START Given data

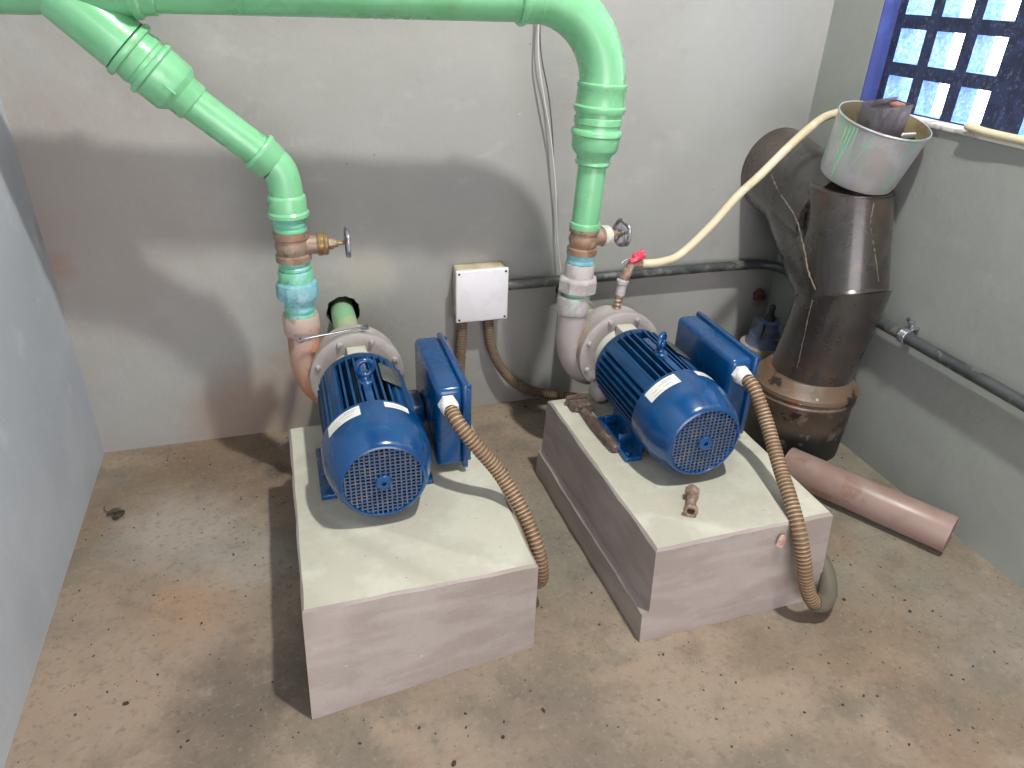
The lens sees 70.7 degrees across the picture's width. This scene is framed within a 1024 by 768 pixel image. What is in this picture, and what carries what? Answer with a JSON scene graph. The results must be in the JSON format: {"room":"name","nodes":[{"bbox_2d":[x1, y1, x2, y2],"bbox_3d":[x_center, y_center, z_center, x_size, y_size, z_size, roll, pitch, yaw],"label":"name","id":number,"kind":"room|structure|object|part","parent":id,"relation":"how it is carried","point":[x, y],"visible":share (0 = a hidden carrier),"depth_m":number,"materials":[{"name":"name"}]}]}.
{"room":"pump room","nodes":[
{"label":"pump room","id":0,"kind":"room"},
{"bbox_2d":[0,96,104,767],"bbox_3d":[-0.634,-0.290,-0.395,0.120,3.450,4.500,-7,30,-16],"label":"wall","id":1,"kind":"structure","parent":0,"point":[52,452],"depth_m":1.67,"materials":[{"name":"paint"}]},
{"bbox_2d":[0,0,834,452],"bbox_3d":[-0.118,-1.464,1.739,2.324,3.450,0.160,-7,30,-16],"label":"wall","id":2,"kind":"structure","parent":0,"point":[428,140],"depth_m":2.09,"materials":[{"name":"paint"}]},
{"bbox_2d":[0,0,627,231],"bbox_3d":[-0.423,-0.619,1.627,1.450,0.613,0.138,-5,30,-13],"label":"discharge pipework","id":3,"kind":"object","parent":2,"relation":"attached to","point":[112,32],"visible":1,"depth_m":1.56,"materials":[{"name":"green paint"}]},
{"bbox_2d":[329,296,357,328],"bbox_3d":[-0.505,-0.181,2.188,0.088,0.096,0.368,-7,30,-16],"label":"pipe","id":4,"kind":"object","parent":2,"relation":"attached to","point":[342,311],"visible":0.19,"depth_m":2.17,"materials":[{"name":"green plastic"}]},
{"bbox_2d":[453,262,508,322],"bbox_3d":[-0.102,-0.290,2.276,0.168,0.172,0.072,-7,30,-16],"label":"junction box","id":5,"kind":"object","parent":2,"relation":"attached to","point":[480,290],"visible":1,"depth_m":2.24,"materials":[{"name":"white plastic"}]},
{"bbox_2d":[456,322,466,374],"bbox_3d":[-0.138,0.015,2.261,0.045,0.358,0.329,-5,30,-12],"label":"conduit","id":6,"kind":"object","parent":5,"relation":"attached to","point":[461,341],"visible":0.3,"depth_m":2.33,"materials":[{"name":"brown plastic"}]},
{"bbox_2d":[483,320,588,399],"bbox_3d":[0.161,-0.081,2.452,0.527,0.356,0.054,-2,29,-7],"label":"conduit","id":7,"kind":"object","parent":5,"relation":"attached to","point":[490,342],"visible":0.65,"depth_m":2.44,"materials":[{"name":"brown plastic"}]},
{"bbox_2d":[539,25,557,214],"bbox_3d":[0.119,-0.737,2.109,0.116,0.882,0.010,-8,31,-18],"label":"hanging wire","id":8,"kind":"object","parent":2,"relation":"hanging from","point":[540,25],"visible":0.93,"depth_m":2.04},
{"bbox_2d":[537,24,561,272],"bbox_3d":[0.118,-0.737,2.108,0.121,0.883,0.010,-8,31,-17],"label":"hanging wire","id":9,"kind":"object","parent":2,"relation":"hanging from","point":[538,24],"visible":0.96,"depth_m":2.12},
{"bbox_2d":[556,286,594,313],"bbox_3d":[0.205,-0.261,2.363,0.088,0.093,0.415,-7,30,-16],"label":"pipe","id":10,"kind":"object","parent":2,"relation":"attached to","point":[591,306],"visible":0.02,"depth_m":2.27,"materials":[{"name":"green plastic"}]},
{"bbox_2d":[753,288,765,300],"bbox_3d":[0.908,-0.323,2.638,0.050,0.050,0.032,-7,30,-16],"label":"stub","id":11,"kind":"object","parent":2,"relation":"attached to","point":[759,294],"visible":1,"depth_m":2.63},
{"bbox_2d":[4,392,1023,767],"bbox_3d":[0.457,1.129,0.799,2.884,0.120,4.600,-7,30,-16],"label":"floor","id":12,"kind":"structure","parent":0,"point":[581,671],"depth_m":1.58,"materials":[{"name":"concrete"}]},
{"bbox_2d":[104,506,124,518],"bbox_3d":[-1.085,0.346,1.956,0.086,0.021,0.038,11,30,15],"label":"clump","id":13,"kind":"object","parent":12,"relation":"on","point":[112,510],"visible":1,"depth_m":1.95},
{"bbox_2d":[289,424,538,719],"bbox_3d":[-0.266,0.364,1.740,0.486,0.252,0.712,-7,30,-16],"label":"concrete plinth","id":14,"kind":"object","parent":12,"relation":"on","point":[444,584],"visible":0.69,"depth_m":1.50,"materials":[{"name":"white concrete"}]},
{"bbox_2d":[282,309,471,516],"bbox_3d":[-0.331,0.042,1.780,0.406,0.300,0.636,-7,30,-16],"label":"pump","id":15,"kind":"object","parent":14,"relation":"on","point":[374,456],"visible":0.98,"depth_m":1.66,"materials":[{"name":"blue metal"}]},
{"bbox_2d":[275,262,318,319],"bbox_3d":[-0.543,-0.240,1.827,0.105,0.160,0.105,-7,30,-16],"label":"pipe union","id":16,"kind":"object","parent":15,"relation":"attached to","point":[296,287],"visible":0.85,"depth_m":1.79,"materials":[{"name":"teal plastic"}]},
{"bbox_2d":[272,226,351,265],"bbox_3d":[-0.493,-0.344,1.785,0.183,0.080,0.086,-7,30,-16],"label":"valve","id":17,"kind":"object","parent":16,"relation":"on","point":[292,250],"visible":0.97,"depth_m":1.76,"materials":[{"name":"brown metal"}]},
{"bbox_2d":[272,219,306,235],"bbox_3d":[-0.537,-0.388,1.744,0.078,0.040,0.078,-7,30,-16],"label":"riser nipple","id":18,"kind":"object","parent":17,"relation":"attached to","point":[298,227],"visible":0.7,"depth_m":1.72,"materials":[{"name":"green plastic"}]},
{"bbox_3d":[-0.424,-0.352,1.804,0.040,0.011,0.011,-7,30,-16],"label":"stem","id":19,"kind":"part","parent":17,"relation":"part of","materials":[{"name":"yellow metal"}]},
{"bbox_2d":[282,309,319,339],"bbox_3d":[-0.546,-0.156,1.874,0.091,0.060,0.091,-7,30,-16],"label":"socket","id":20,"kind":"object","parent":15,"relation":"attached to","point":[293,329],"depth_m":1.84,"materials":[{"name":"grey metal"}]},
{"bbox_2d":[288,337,319,404],"bbox_3d":[-0.506,-0.037,1.960,0.177,0.251,0.090,-10,31,-21],"label":"outlet","id":21,"kind":"object","parent":15,"relation":"attached to","point":[301,355],"depth_m":1.89,"materials":[{"name":"grey metal"}]},
{"bbox_2d":[296,324,368,342],"bbox_3d":[-0.459,-0.129,1.848,0.184,0.020,0.020,-10,31,-21],"label":"combination spanner","id":22,"kind":"object","parent":15,"relation":"on","point":[363,327],"visible":1,"depth_m":1.84,"materials":[{"name":"metal"}]},
{"bbox_3d":[-0.460,-0.130,1.846,0.143,0.014,0.008,-10,31,-21],"label":"handle","id":23,"kind":"part","parent":22,"relation":"part of","materials":[{"name":"metal"}]},
{"bbox_3d":[-0.434,-0.061,1.987,0.235,0.235,0.136,-7,30,-16],"label":"volute casing","id":24,"kind":"part","parent":15,"relation":"part of","materials":[{"name":"grey paint"}]},
{"bbox_3d":[-0.349,0.077,1.745,0.220,0.217,0.274,-7,30,-16],"label":"motor","id":25,"kind":"part","parent":15,"relation":"part of","materials":[{"name":"blue metal"}]},
{"bbox_2d":[343,449,422,513],"bbox_3d":[-0.271,0.205,1.522,0.167,0.167,0.004,-7,30,-16],"label":"fan grille","id":26,"kind":"object","parent":15,"relation":"attached to","point":[383,482],"depth_m":1.52,"materials":[{"name":"blue metal"}]},
{"bbox_3d":[-0.146,0.033,1.820,0.025,0.228,0.297,-7,30,-16],"label":"terminal box lid","id":27,"kind":"part","parent":15,"relation":"part of","materials":[{"name":"blue metal"}]},
{"bbox_2d":[444,405,548,588],"bbox_3d":[-0.059,0.251,1.735,0.198,0.466,0.410,-7,30,-16],"label":"conduit","id":28,"kind":"object","parent":15,"relation":"attached to","point":[453,415],"visible":0.56,"depth_m":1.62,"materials":[{"name":"brown plastic"}]},
{"bbox_2d":[17,402,1021,766],"bbox_3d":[0.121,0.522,1.737,2.250,0.006,1.838,-7,30,-16],"label":"floor grit","id":29,"kind":"structure","parent":12,"relation":"on","point":[453,763],"depth_m":1.56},
{"bbox_2d":[536,396,832,642],"bbox_3d":[0.415,0.285,1.917,0.505,0.262,0.678,-7,30,-16],"label":"concrete plinth","id":30,"kind":"object","parent":12,"relation":"on","point":[668,571],"visible":0.62,"depth_m":1.68,"materials":[{"name":"white concrete"}]},
{"bbox_2d":[565,394,619,451],"bbox_3d":[0.213,0.101,1.938,0.066,0.033,0.270,-6,30,-15],"label":"wrench","id":31,"kind":"object","parent":30,"relation":"on","point":[576,402],"visible":1,"depth_m":1.95,"materials":[{"name":"metal"}]},
{"bbox_3d":[0.229,0.117,1.916,0.032,0.028,0.211,-8,31,-18],"label":"handle","id":32,"kind":"part","parent":31,"relation":"part of","materials":[{"name":"metal"}]},
{"bbox_2d":[556,291,759,474],"bbox_3d":[0.385,-0.029,1.934,0.406,0.300,0.636,-7,30,-16],"label":"pump","id":33,"kind":"object","parent":30,"relation":"on","point":[686,403],"visible":0.99,"depth_m":1.83,"materials":[{"name":"blue metal"}]},
{"bbox_2d":[556,291,589,317],"bbox_3d":[0.171,-0.226,2.028,0.091,0.060,0.091,-7,30,-16],"label":"socket","id":34,"kind":"object","parent":33,"relation":"attached to","point":[565,307],"depth_m":2.00,"materials":[{"name":"white plastic"}]},
{"bbox_2d":[556,314,589,384],"bbox_3d":[0.211,-0.107,2.114,0.177,0.251,0.090,-10,31,-21],"label":"outlet","id":35,"kind":"object","parent":33,"relation":"attached to","point":[571,329],"depth_m":2.05,"materials":[{"name":"grey paint"}]},
{"bbox_2d":[559,253,596,299],"bbox_3d":[0.183,-0.294,1.992,0.103,0.147,0.102,4,29,4],"label":"pipe union","id":36,"kind":"object","parent":33,"relation":"attached to","point":[578,280],"visible":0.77,"depth_m":1.96,"materials":[{"name":"white plastic"}]},
{"bbox_2d":[566,218,631,257],"bbox_3d":[0.233,-0.400,1.964,0.182,0.080,0.082,-15,34,-28],"label":"valve","id":37,"kind":"object","parent":36,"relation":"on","point":[581,244],"visible":0.88,"depth_m":1.94,"materials":[{"name":"brown metal"}]},
{"bbox_3d":[0.283,-0.132,2.141,0.235,0.235,0.136,-7,30,-16],"label":"volute casing","id":38,"kind":"part","parent":33,"relation":"part of","materials":[{"name":"grey paint"}]},
{"bbox_2d":[613,250,645,309],"bbox_3d":[0.335,-0.291,2.022,0.093,0.178,0.035,-4,30,-11],"label":"tap","id":39,"kind":"object","parent":33,"relation":"on","point":[635,261],"visible":1,"depth_m":2.00,"materials":[{"name":"gold metal"}]},
{"bbox_2d":[642,108,837,267],"bbox_3d":[0.724,-0.569,2.048,0.778,0.417,0.048,-10,32,-21],"label":"hose","id":40,"kind":"object","parent":39,"relation":"attached to","point":[647,263],"visible":0.8,"depth_m":2.01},
{"bbox_3d":[0.368,0.007,1.899,0.220,0.217,0.274,-7,30,-16],"label":"motor","id":41,"kind":"part","parent":33,"relation":"part of","materials":[{"name":"blue metal"}]},
{"bbox_2d":[672,412,736,471],"bbox_3d":[0.446,0.135,1.676,0.167,0.167,0.004,-7,30,-16],"label":"fan grille","id":42,"kind":"object","parent":33,"relation":"attached to","point":[704,442],"depth_m":1.67,"materials":[{"name":"blue metal"}]},
{"bbox_3d":[0.571,-0.038,1.974,0.025,0.228,0.297,-7,30,-16],"label":"terminal box lid","id":43,"kind":"part","parent":33,"relation":"part of","materials":[{"name":"blue metal"}]},
{"bbox_2d":[741,375,820,608],"bbox_3d":[0.634,0.254,1.728,0.096,0.436,0.388,-7,30,-16],"label":"conduit","id":44,"kind":"object","parent":33,"relation":"attached to","point":[785,484],"visible":1,"depth_m":1.66,"materials":[{"name":"brown plastic"}]},
{"bbox_2d":[683,484,699,516],"bbox_3d":[0.411,0.265,1.653,0.033,0.037,0.088,9,30,12],"label":"brass nipple","id":45,"kind":"object","parent":30,"relation":"on","point":[692,491],"visible":1,"depth_m":1.64,"materials":[{"name":"brown metal"}]},
{"bbox_2d":[776,535,785,547],"bbox_3d":[0.608,0.355,1.630,0.023,0.036,0.011,-7,30,-16],"label":"flake","id":46,"kind":"object","parent":30,"relation":"attached to","point":[781,541],"visible":1,"depth_m":1.62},
{"bbox_2d":[740,304,783,360],"bbox_3d":[0.899,-0.117,2.589,0.170,0.362,0.170,-7,30,-16],"label":"valve","id":47,"kind":"object","parent":12,"relation":"on","point":[764,335],"visible":0.45,"depth_m":2.51,"materials":[{"name":"blue paint"}]},
{"bbox_2d":[741,127,894,460],"bbox_3d":[0.920,-0.313,2.346,0.320,0.918,0.701,-1,29,-6],"label":"pipe","id":48,"kind":"object","parent":12,"relation":"on","point":[833,242],"visible":0.89,"depth_m":2.13,"materials":[{"name":"grey metal"}]},
{"bbox_2d":[744,353,858,460],"bbox_3d":[0.928,0.065,2.340,0.320,0.266,0.321,-7,30,-16],"label":"socket","id":49,"kind":"object","parent":48,"relation":"attached to","point":[811,417],"depth_m":2.21,"materials":[{"name":"metal"}]},
{"bbox_3d":[0.968,-0.559,2.065,0.232,0.016,0.232,-7,30,-16],"label":"plate","id":50,"kind":"part","parent":48,"relation":"part of","materials":[{"name":"black metal"}]},
{"bbox_2d":[821,100,931,194],"bbox_3d":[0.983,-0.634,1.952,0.246,0.220,0.253,5,29,4],"label":"bucket","id":51,"kind":"object","parent":48,"relation":"on","point":[858,158],"depth_m":1.90,"materials":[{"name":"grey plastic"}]},
{"bbox_2d":[856,96,912,137],"bbox_3d":[0.978,-0.657,1.940,0.149,0.210,0.075,-13,33,-25],"label":"pipe","id":52,"kind":"object","parent":51,"relation":"in","point":[887,116],"depth_m":1.89,"materials":[{"name":"grey metal"}]},
{"bbox_3d":[1.041,-0.638,1.903,0.072,0.049,0.010,-19,35,-33],"label":"louvred strip","id":53,"kind":"part","parent":51,"relation":"part of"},
{"bbox_2d":[807,553,837,612],"bbox_3d":[0.732,0.420,1.862,0.108,0.082,0.429,-1,29,-5],"label":"conduit sleeve","id":54,"kind":"object","parent":12,"relation":"on","point":[827,586],"visible":0.41,"depth_m":1.73,"materials":[{"name":"beige plastic"}]},
{"bbox_2d":[785,448,958,551],"bbox_3d":[0.999,0.320,2.052,0.457,0.105,0.105,26,37,35],"label":"pipe","id":55,"kind":"object","parent":12,"relation":"on","point":[929,525],"visible":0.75,"depth_m":2.00,"materials":[{"name":"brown plastic"}]},
{"bbox_2d":[765,0,1023,590],"bbox_3d":[1.681,-0.605,0.326,0.200,3.450,4.350,-7,30,-16],"label":"wall","id":56,"kind":"structure","parent":0,"point":[945,441],"depth_m":1.95,"materials":[{"name":"paint"}]},
{"bbox_2d":[508,260,1023,411],"bbox_3d":[0.729,0.067,1.661,1.022,0.039,1.882,-7,30,-16],"label":"conduit","id":57,"kind":"object","parent":56,"relation":"attached to","point":[977,377],"visible":0.84,"depth_m":2.29,"materials":[{"name":"grey metal"}]},
{"bbox_2d":[896,317,919,344],"bbox_3d":[1.116,-0.151,2.049,0.054,0.068,0.045,-7,30,-16],"label":"clamp","id":58,"kind":"object","parent":56,"relation":"attached to","point":[901,334],"visible":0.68,"depth_m":2.04,"materials":[{"name":"metal"}]},
{"bbox_2d":[860,0,1023,149],"bbox_3d":[1.273,-0.992,1.600,0.212,0.865,0.912,-7,30,-16],"label":"window","id":59,"kind":"structure","parent":56,"relation":"in","point":[914,38],"depth_m":1.92,"materials":[{"name":"metal"}]},
{"bbox_3d":[1.187,-0.612,1.788,0.062,0.012,0.902,-7,30,-16],"label":"sill","id":60,"kind":"part","parent":59,"relation":"part of","materials":[{"name":"white paint"}]},
{"bbox_2d":[964,122,1023,144],"bbox_3d":[1.189,-0.565,1.670,0.023,0.026,0.331,-8,31,-17],"label":"hose offcut","id":61,"kind":"object","parent":59,"relation":"on","point":[987,132],"visible":1,"depth_m":1.73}
]}

END Given data

### Directions
Present each line from the listing that holds the string "socket".

### Task result
{"bbox_2d":[282,309,319,339],"bbox_3d":[-0.546,-0.156,1.874,0.091,0.060,0.091,-7,30,-16],"label":"socket","id":20,"kind":"object","parent":15,"relation":"attached to","point":[293,329],"depth_m":1.84,"materials":[{"name":"grey metal"}]},
{"bbox_2d":[556,291,589,317],"bbox_3d":[0.171,-0.226,2.028,0.091,0.060,0.091,-7,30,-16],"label":"socket","id":34,"kind":"object","parent":33,"relation":"attached to","point":[565,307],"depth_m":2.00,"materials":[{"name":"white plastic"}]},
{"bbox_2d":[744,353,858,460],"bbox_3d":[0.928,0.065,2.340,0.320,0.266,0.321,-7,30,-16],"label":"socket","id":49,"kind":"object","parent":48,"relation":"attached to","point":[811,417],"depth_m":2.21,"materials":[{"name":"metal"}]},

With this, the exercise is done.